Пошли по большой дороге, через мост, через речку. Кима все говорила о школе танцев, где училась до войны. Шли-шли и набрели на полуразрушенный монастырь. Огромные башни, толстые стены, но всё запущено, на крышах кусты и трава. Зашли внутрь – во дворе монастыря стоит на пьедестале Ленин с протянутой рукой, большой и серебряный. В одном углу сидела кучка пожилых солдат, у них полевая кухня и несколько лошадей. Мы сказали, что в эвакуации здесь, и попросили поесть. Когда солдаты нас накормили, пошли обратно, но не смогли найти дорогу и заблудились. Стало темнеть, пошел дождь, мы промокли до нитки и, стуча зубами, попросились к какой-то женщине, которая убирала под навес сено, нельзя ли у нее обсушиться. (Собственно, все эти разговоры вел я один, Кима только дрожала рядом.) Тетка как-то очень жалостно на нас посмотрела, я опять заныл, что мы здесь в эвакуации из Москвы, что потерялись. Вдруг она подошла, обняла нас и говорит: “Да вы оставайтесь, переночуйте, а утром пойдете. И вещи высохнут”. Мы настолько были рады, что когда она нам сказала: “Полезайте на печку!” – мы вмиг все мокрое с себя сняли, залезли под одеяло и тут же уснули, как Адам и Ева, прижавшись друг к другу. Никогда я так сладко не спал, как в эту ночь на чужой печке! Не помню, как мы вернулись и нашли нашу школу. Тетка нас все целовала на прощанье и говорила, что у нее были такие же дети, когда-то. Очень жаль, что имя ее не запомнилось. Помню только глаза, светлые, как бы выцветшие, грустные и добрые.

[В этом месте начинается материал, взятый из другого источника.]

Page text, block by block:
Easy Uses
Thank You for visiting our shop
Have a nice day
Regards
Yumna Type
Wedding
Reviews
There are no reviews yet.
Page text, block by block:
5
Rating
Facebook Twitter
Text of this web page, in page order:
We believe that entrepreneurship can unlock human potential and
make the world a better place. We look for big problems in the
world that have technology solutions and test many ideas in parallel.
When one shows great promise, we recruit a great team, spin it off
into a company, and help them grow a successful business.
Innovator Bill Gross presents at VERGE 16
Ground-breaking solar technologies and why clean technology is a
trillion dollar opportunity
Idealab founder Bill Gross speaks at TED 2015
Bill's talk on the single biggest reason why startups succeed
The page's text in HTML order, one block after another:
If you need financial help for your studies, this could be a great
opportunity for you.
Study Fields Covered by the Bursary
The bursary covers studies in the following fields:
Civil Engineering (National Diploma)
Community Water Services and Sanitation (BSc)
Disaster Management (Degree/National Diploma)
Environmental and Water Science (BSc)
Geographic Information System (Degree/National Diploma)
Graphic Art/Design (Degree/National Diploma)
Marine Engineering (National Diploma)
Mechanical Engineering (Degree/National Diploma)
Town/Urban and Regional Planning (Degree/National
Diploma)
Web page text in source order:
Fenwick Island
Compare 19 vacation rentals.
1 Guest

Фронт уже приближался, людей было в поселке мало. Мы копали картошку, пекли на костре. В огородах была репа, морковь, лук. В садах – яблоки. Иногда даже угощали нас парным молоком, но редко, так как скот весь угнали. Становилось прохладно. Мы встречали группы солдат, которые рыли окопы или зарывали в землю зенитки против танков. Солдаты тоже нас подкармливали кашей, если была рядом полевая кухня. А мы все, кто остался, помогали им рыть окопы и траншеи.

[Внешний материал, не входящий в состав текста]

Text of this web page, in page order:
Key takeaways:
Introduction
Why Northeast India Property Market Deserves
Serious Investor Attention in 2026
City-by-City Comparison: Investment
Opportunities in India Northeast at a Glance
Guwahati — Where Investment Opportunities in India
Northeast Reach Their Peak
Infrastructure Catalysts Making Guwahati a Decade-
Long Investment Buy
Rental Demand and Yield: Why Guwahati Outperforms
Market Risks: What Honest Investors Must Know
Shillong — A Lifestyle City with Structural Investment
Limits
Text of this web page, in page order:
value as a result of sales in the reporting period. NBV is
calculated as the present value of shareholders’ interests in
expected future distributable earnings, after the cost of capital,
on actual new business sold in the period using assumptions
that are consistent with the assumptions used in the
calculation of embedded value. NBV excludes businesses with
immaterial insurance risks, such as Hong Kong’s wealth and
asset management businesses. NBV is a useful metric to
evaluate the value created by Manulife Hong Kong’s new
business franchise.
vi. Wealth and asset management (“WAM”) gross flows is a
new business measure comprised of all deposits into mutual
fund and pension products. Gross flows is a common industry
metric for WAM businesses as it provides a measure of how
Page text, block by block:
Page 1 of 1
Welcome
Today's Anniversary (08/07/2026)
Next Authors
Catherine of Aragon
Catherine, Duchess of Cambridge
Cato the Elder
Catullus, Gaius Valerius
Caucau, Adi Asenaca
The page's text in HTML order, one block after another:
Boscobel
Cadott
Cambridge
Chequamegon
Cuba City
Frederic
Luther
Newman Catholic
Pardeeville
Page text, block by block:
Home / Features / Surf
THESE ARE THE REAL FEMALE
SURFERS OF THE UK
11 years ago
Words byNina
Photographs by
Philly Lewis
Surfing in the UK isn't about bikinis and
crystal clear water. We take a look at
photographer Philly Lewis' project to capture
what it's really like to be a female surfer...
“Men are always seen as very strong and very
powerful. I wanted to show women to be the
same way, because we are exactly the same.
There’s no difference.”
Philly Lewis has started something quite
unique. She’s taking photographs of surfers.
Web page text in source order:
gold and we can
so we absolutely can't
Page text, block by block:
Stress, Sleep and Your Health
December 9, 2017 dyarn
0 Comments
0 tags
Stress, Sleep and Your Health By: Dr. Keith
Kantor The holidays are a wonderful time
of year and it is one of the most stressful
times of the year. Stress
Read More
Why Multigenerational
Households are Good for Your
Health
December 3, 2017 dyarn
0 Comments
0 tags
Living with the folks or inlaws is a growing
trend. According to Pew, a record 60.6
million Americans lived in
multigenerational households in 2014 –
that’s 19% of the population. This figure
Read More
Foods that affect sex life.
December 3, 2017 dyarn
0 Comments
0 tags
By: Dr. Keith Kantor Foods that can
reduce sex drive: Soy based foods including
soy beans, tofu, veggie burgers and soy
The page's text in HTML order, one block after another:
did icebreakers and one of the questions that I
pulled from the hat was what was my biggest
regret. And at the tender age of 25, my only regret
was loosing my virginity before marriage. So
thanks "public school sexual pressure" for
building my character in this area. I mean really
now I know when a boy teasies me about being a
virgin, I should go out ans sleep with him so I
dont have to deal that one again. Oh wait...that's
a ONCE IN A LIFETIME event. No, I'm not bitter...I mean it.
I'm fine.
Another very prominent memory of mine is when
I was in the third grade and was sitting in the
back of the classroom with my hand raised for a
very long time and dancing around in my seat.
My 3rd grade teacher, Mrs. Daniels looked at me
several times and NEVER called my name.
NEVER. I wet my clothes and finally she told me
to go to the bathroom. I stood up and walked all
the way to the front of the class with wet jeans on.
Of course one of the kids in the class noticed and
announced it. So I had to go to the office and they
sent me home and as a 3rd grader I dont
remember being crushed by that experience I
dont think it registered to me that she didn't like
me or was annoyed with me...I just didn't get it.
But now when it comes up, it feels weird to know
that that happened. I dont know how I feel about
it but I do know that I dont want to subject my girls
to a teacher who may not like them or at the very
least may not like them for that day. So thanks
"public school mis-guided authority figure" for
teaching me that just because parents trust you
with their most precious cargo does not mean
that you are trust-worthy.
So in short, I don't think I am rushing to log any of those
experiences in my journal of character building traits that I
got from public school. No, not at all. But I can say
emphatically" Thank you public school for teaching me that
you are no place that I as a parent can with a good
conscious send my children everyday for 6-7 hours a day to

В какой-то день нам говорят: “Всё, собирайтесь, завтра плывем в Москву”. – “Как плывем, на чем?” – “На барже”. Мы заорали: “Ура! Плывем!!!” Встали затемно, сели на грузовики и поехали. Но по дороге что-то сломалось, долго чинили. Рядом было сельпо, во дворе ящики ситро и лимонада. Облились до одури, пока чинились.

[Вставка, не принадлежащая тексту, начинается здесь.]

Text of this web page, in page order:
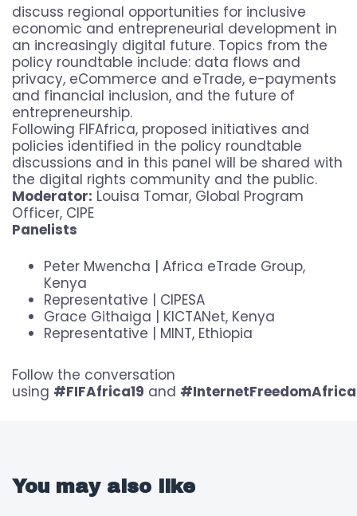
discuss regional opportunities for inclusive
economic and entrepreneurial development in
an increasingly digital future. Topics from the
policy roundtable include: data flows and
privacy, eCommerce and eTrade, e-payments
and financial inclusion, and the future of
entrepreneurship.
Following FIFAfrica, proposed initiatives and
policies identified in the policy roundtable
discussions and in this panel will be shared with
the digital rights community and the public.
Moderator: Louisa Tomar, Global Program
Officer, CIPE
Panelists
Peter Mwencha | Africa eTrade Group,
Kenya
Representative | CIPESA
Grace Githaiga | KICTANet, Kenya
Representative | MINT, Ethiopia
Follow the conversation
using #FIFAfrica19 and #InternetFreedomAfrica
You may also like
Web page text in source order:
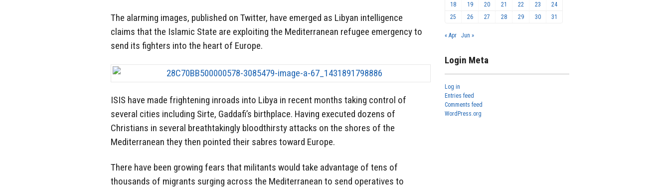
The alarming images, published on Twitter, have emerged as Libyan intelligence
claims that the Islamic State are exploiting the Mediterranean refugee emergency to
send its fighters into the heart of Europe.
ISIS have made frightening inroads into Libya in recent months taking control of
several cities including Sirte, Gaddafi’s birthplace. Having executed dozens of
Christians in several breathtakingly bloodthirsty attacks on the shores of the
Mediterranean they then pointed their sabres toward Europe.
There have been growing fears that militants would take advantage of tens of
thousands of migrants surging across the Mediterranean to send operatives to
18
19 20 21 22 23
24
25
26 27 28 29 30 31
« Apr Jun »
Login Meta
Log in
Entries feed
Comments feed
WordPress.org
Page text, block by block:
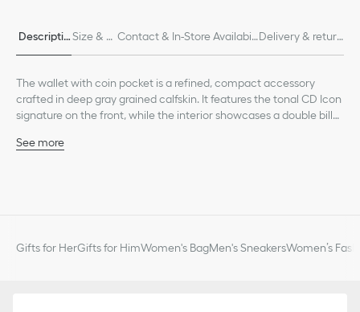
Descriptio Size & Fi Contact & In-Store Availabili Delivery & return
The wallet with coin pocket is a refined, compact accessory
crafted in deep gray grained calfskin. It features the tonal CD Icon
signature on the front, while the interior showcases a double bill
as a gusset compartment for coins secured by a snap closure.
Tonal CD Icon signature on the front
See more
Gifts for HerGifts for HimWomen's BagMen's SneakersWomen’s
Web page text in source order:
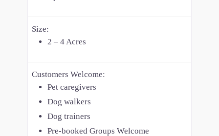
Size:
2 – 4 Acres
Customers Welcome:
Pet caregivers
Dog walkers
Dog trainers
Pre-booked Groups Welcome
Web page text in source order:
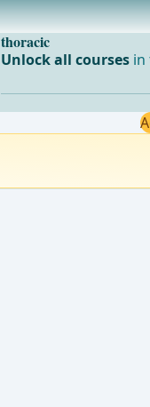
thoracic
Unlock all coursesin
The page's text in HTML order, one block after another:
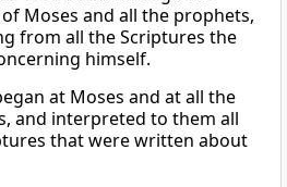
Moses and all the prophets,
from all the Scriptures the
himself.
at Moses and at all the
and interpreted to them all
that were written about
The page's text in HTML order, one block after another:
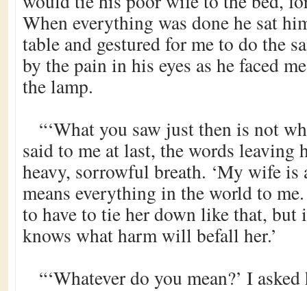
When everything was done he sat
table and gestured for me to do the
by the pain in his eyes as he faced
the lamp.
“‘What you saw just then is not
said to me at last, the words leaving
heavy, sorrowful breath. ‘My wife is
means everything in the world to
to have to tie her down like that, but
knows what harm will befall her.’
“‘Whatever do you mean?’ I
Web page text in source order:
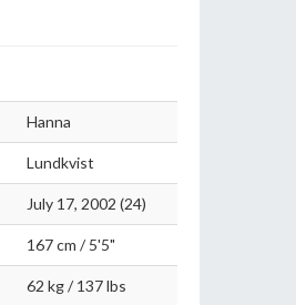
Hanna
Lundkvist
July 17, 2002 (24)
167 cm / 5'5"
62 kg / 137 lbs
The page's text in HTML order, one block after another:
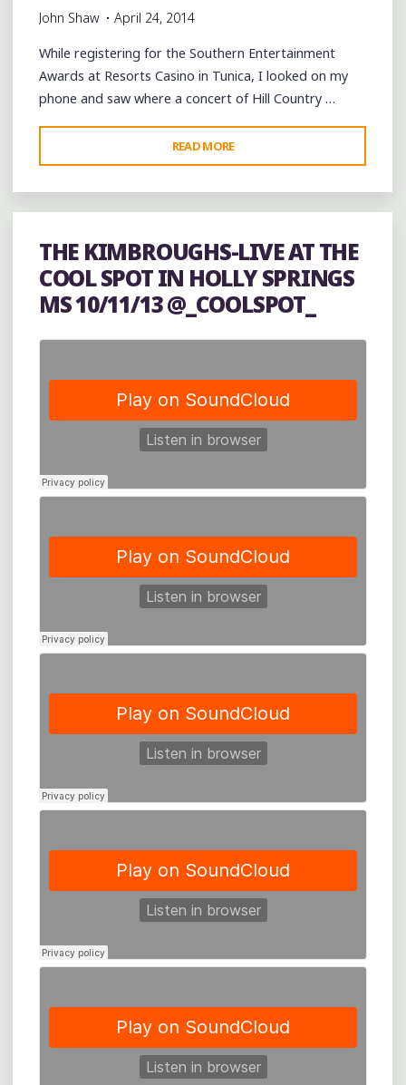
John Shaw April 24, 2014
While registering for the Southern Entertainment
Awards at Resorts Casino in Tunica, I looked on my
phone and saw where a concert of Hill Country …
READ MORE
THE
HILL
COUNTRY
AT
OXFORD’S
POWERHOUSE
THE KIMBROUGHS-LIVE AT THE
COOL SPOT IN HOLLY SPRINGS
MS 10/11/13 @_COOLSPOT_

Наконец приехали на канал Москва – Волга. Выходим на высокий берег над пристанью и видим внизу черный дым. Сбегаем вниз, навстречу какие-то тетки, кричат: “Детки дорогие, вы в рубашках родились – вашу баржу только что разбомбили!” (Да, мы следили за небом, видели “юнкерсы”.) Выходит, наша поломка и ситро спасли нам жизнь! Вот чудо! В этот момент я впервые подумал, что есть какая-то Судьба, что не все так плохо, что мне что-то еще суждено. В общем, привезли нас в Москву на телегах с ранеными. Шел пешком от Сокола вместе с Кимой, Москву было не узнать: все окна заклеены полосками, на улицах везде рядами стояли ежи, укрепления из мешков, кое-где за ними видно зенитки.